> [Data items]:
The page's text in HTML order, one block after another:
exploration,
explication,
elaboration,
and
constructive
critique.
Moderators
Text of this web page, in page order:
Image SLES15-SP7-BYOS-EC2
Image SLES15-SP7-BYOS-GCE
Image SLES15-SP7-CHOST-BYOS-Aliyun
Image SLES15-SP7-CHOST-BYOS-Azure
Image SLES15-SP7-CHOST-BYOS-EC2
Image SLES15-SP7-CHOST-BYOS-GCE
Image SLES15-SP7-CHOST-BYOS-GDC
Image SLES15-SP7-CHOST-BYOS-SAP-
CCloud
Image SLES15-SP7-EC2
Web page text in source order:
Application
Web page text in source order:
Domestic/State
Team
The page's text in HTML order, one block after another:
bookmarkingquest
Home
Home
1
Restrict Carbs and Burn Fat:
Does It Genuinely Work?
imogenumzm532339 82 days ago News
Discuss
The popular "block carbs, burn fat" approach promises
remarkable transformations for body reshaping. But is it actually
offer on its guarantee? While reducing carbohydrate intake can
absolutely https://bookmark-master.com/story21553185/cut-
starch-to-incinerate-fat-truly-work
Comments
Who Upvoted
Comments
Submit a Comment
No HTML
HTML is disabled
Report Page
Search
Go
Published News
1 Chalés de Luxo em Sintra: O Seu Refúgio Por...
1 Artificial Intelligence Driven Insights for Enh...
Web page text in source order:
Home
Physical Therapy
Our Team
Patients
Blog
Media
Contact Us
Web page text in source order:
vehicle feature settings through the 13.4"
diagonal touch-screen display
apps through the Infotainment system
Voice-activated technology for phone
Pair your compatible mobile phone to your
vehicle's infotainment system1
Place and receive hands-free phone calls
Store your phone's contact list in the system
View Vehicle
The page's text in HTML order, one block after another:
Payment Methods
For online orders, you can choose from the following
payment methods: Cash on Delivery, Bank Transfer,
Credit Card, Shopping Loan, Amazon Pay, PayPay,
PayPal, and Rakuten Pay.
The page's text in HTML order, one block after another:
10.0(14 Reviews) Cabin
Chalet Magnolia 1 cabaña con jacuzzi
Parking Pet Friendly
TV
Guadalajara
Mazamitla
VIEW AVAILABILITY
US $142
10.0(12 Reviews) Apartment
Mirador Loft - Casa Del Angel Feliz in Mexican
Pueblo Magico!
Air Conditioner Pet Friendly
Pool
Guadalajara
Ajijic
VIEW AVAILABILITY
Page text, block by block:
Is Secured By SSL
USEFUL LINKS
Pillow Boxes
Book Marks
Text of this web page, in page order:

> [WORK ITEM]:
All lines from the one with "Page text, block" through the final line above are to be quoted exactly; quote no other line.

> [EXERCISE RESPONSE]:
Page text, block by block:
Is Secured By SSL
USEFUL LINKS
Pillow Boxes
Book Marks
Text of this web page, in page order:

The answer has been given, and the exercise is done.